But I purposely left out the assignment operator “=” and required that BoolScript code must
execute in a context where the values of the variables are defined. This means that when a host
Java program passes textual code to the BoolScript engine for evaluation, it also needs to pass a
context to the script engine or at least tell the script engine which context to use.

You can think of a context as a bag that contains data you want to pass back and forth between a
host Java program and a script engine. The construct that JSR 223 defined to model the concept
of context is the interface javax.script.ScriptContext. A bag would be messy if we put a lot of
things in it without some type of organization. So to be neat and tidy, a script context (i.e., an
instance of ScriptContext) partitions data it holds into scopes. The construct that JSR 223 defined
to model the concept of scope is the interface javax.script.Bindings. Here’s a pictorial view of a
context, its scopes and data stored therein.
There are several important things to notice in the figure above:

1. A script engine contains a script context.


2. A script engine manager (i.e. an instance of ScriptEngineManager) can be used to create
multiple script engines.
3. A script engine manager contains a scope called Global Scope but it does not contain a
context.
4. Each scope is basically just a collection of name-value pairs. The figure above shows
that one of the scopes contains a slot whose name is x and a slot whose name is y. And
remember that a scope is an instance of javas.script.Bindings.
5. The context in a script engine contains a Global Scope, an Engine Scope and zero or
more other scopes.
6. A script engine can be used to evaluate multiple scripts (i.e., separated code snippets
written in the script language).

We explained why there are scopes in a context. But what are the Global Scope and Engine
Scope in the figure? A Global Scope is a scope shared by multiple script engines. If you want
some piece of data to be accessible across multiple script engines, a Global Scope is the place to
put the data in. Note that a Global Scope is not global to all script engines. It’s only global to the
script engines created by the script engine manager in which the global scope resides. Now you
know why there is a Global Scope in a script engine manager as depicted in the figure above.

An Engine Scope is a scope shared by multiple scripts. If you want some piece of data to be
accessible across multiple scripts, an Engine Scope is the place to put the data in. For example, if
we have two scripts like this:
(True & x) | y //script A

(True & x) //script B

If we want to share the same value for x across the two scripts, we can put that value in the
Engine Scope held by the script engine that we will use to evaluate the two scripts. And suppose
we want to keep the value of y only to script A. To do that, we can create a scope, remember to
ourselves that this scope visible only to script A and put the value of y in it.

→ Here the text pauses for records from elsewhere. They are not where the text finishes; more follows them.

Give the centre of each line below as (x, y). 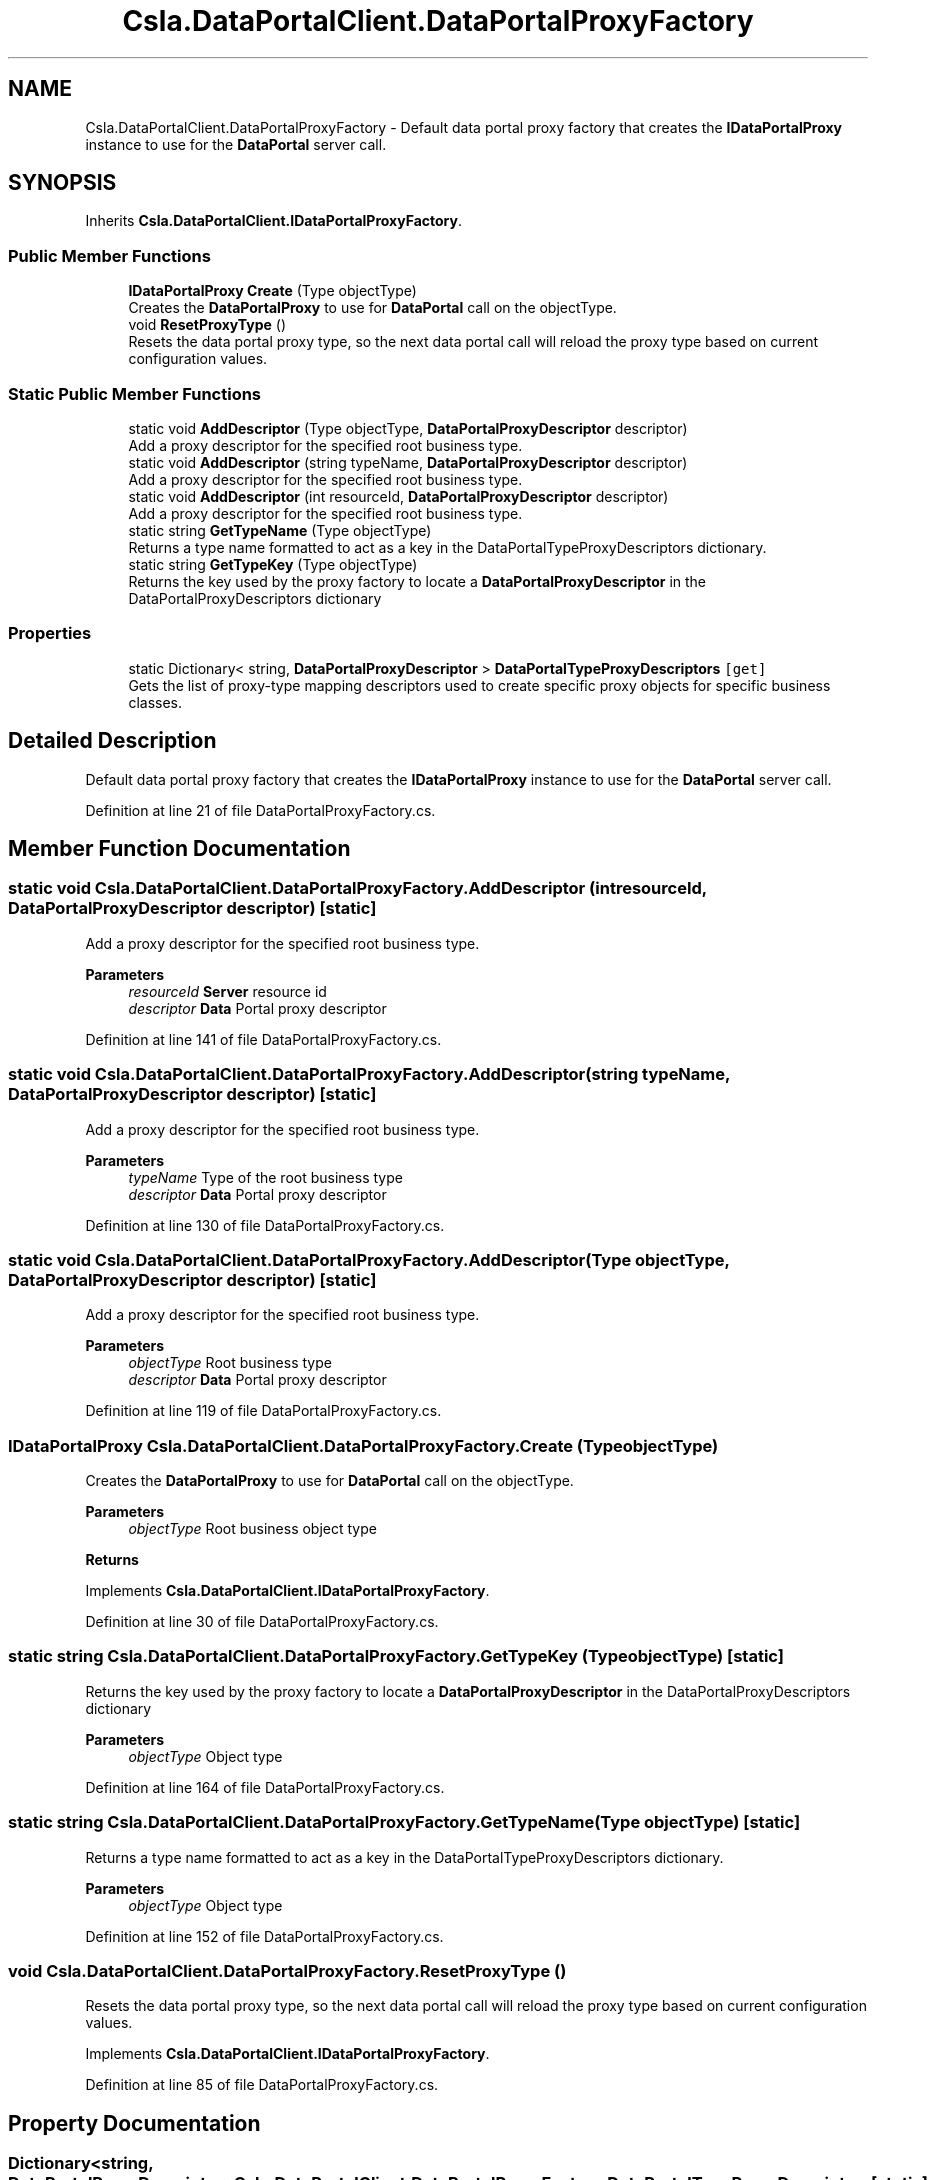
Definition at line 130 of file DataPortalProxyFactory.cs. (265, 1225)
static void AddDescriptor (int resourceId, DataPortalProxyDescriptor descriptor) (398, 496)
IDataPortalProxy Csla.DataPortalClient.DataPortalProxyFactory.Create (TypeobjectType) (363, 1445)
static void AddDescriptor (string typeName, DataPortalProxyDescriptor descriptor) (408, 462)
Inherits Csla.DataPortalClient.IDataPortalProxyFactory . (273, 221)
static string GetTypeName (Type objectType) (280, 530)
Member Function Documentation (179, 848)
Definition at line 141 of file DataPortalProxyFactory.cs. (263, 1039)
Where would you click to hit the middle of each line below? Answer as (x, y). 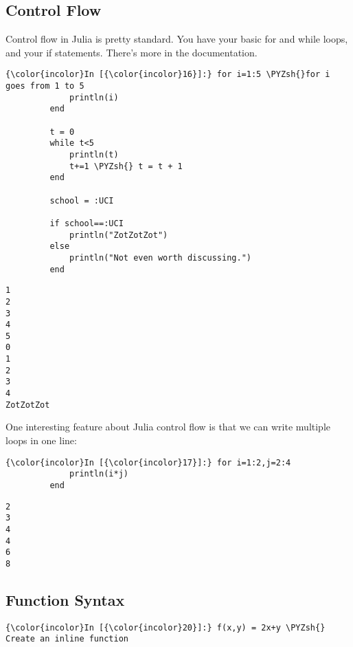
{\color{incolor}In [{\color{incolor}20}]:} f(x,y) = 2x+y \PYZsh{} (166, 627)
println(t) (94, 154)
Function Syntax (65, 599)
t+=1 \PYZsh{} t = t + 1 (126, 166)
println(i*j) (99, 474)
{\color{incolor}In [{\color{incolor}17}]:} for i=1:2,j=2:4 (148, 462)
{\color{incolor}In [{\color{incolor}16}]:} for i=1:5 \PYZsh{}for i (168, 75)
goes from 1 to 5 (45, 86)
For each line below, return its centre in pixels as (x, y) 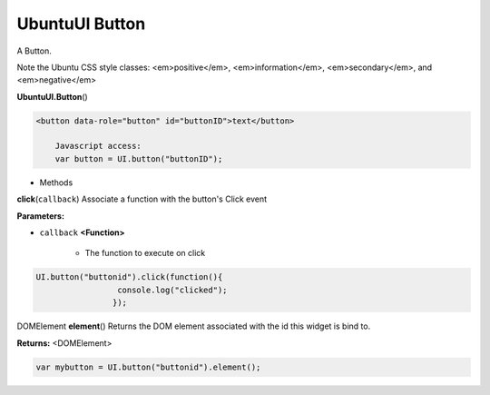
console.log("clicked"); (172, 290)
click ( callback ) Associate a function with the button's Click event (142, 199)
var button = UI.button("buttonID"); (139, 158)
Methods (56, 183)
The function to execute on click (145, 253)
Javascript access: (98, 146)
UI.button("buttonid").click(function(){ (129, 277)
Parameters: (41, 216)
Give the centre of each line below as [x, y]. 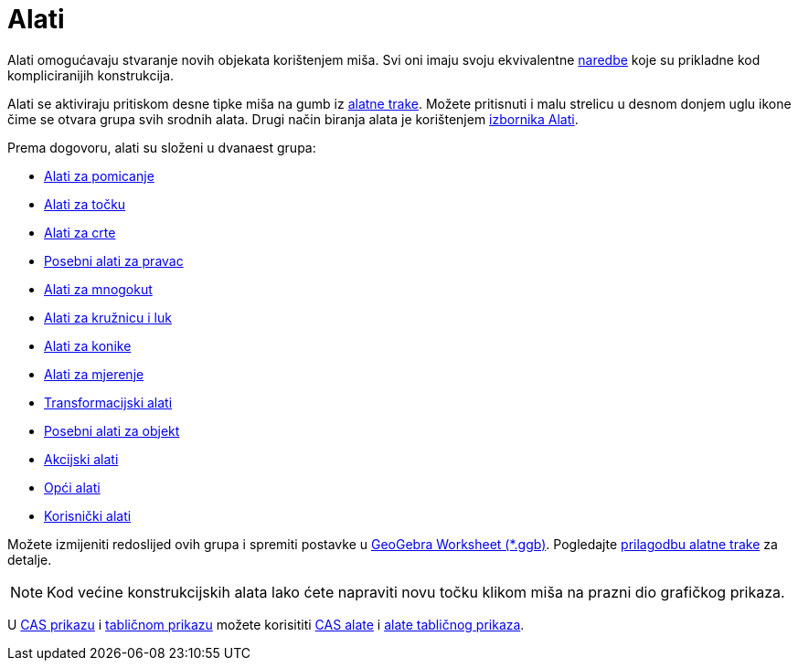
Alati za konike [88, 345]
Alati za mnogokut [98, 289]
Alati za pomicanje [99, 175]
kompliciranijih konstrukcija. [91, 75]
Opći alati [72, 487]
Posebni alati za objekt [112, 430]
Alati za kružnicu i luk [108, 317]
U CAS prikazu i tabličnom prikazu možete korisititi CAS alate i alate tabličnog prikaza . [266, 624]
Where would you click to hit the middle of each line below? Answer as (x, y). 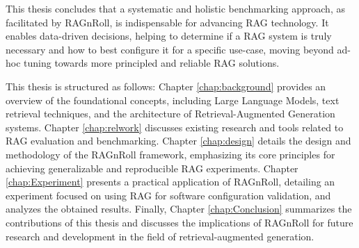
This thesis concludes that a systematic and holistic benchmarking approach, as (175, 8)
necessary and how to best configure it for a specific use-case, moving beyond (170, 49)
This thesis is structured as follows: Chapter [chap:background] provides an (166, 86)
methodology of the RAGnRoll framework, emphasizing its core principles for (170, 154)
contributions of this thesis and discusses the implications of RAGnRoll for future (179, 222)
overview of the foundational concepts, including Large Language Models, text (173, 100)
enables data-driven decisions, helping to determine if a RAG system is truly (169, 36)
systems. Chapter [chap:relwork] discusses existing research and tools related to (175, 127)
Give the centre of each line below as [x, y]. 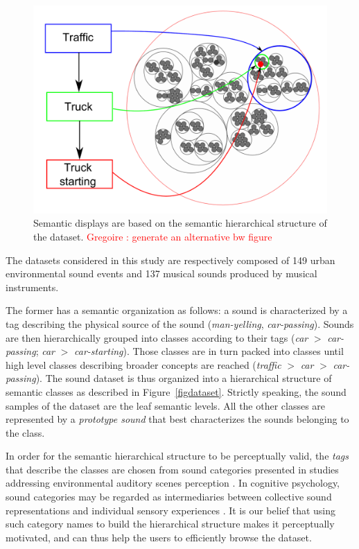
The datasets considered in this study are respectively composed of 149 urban [170, 260]
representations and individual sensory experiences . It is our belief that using [170, 510]
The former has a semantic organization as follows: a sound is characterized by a [177, 310]
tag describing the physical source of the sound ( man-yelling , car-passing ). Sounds [180, 323]
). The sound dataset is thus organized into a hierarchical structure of [184, 378]
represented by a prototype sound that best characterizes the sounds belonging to [177, 419]
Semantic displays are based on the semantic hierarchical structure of [180, 223]
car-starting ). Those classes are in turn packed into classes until [209, 351]
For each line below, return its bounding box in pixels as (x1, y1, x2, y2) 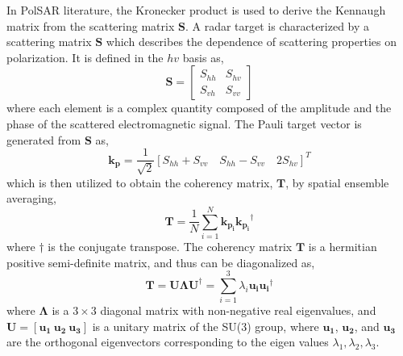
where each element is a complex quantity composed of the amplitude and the (6, 99, 392, 116)
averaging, (6, 190, 56, 207)
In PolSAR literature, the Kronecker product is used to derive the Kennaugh (6, 2, 386, 18)
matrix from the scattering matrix (6, 17, 175, 34)
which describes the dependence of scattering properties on (106, 33, 397, 50)
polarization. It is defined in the (6, 48, 164, 65)
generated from (6, 131, 81, 148)
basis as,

As an example, the main method of BoolScriptHostApp has the following code for evaluating (x &
y):

//bsEngine is an instance of ScriptEngine


bsEngine.put("x", BoolTermEvaluator.tTrue);
bsEngine.put("y", BoolTermEvaluator.tTrue);
bsEngine.eval("x & y\n\n");

The code puts the values of both x and y in the engine scope. Then it calls the eval() method on
the engine to evaluate the BoolScript code. If you look at the ScriptEngine interface, you’ll see
that the eval() method is overloaded with different parameters. If we call eval() with a string just
as what we did in the code snippet above, the script engine will evaluate the code in its context. If
we don’t want to evaluate the code in the script engine’s context, then we have to supply the
context we’d like to use when we call eval().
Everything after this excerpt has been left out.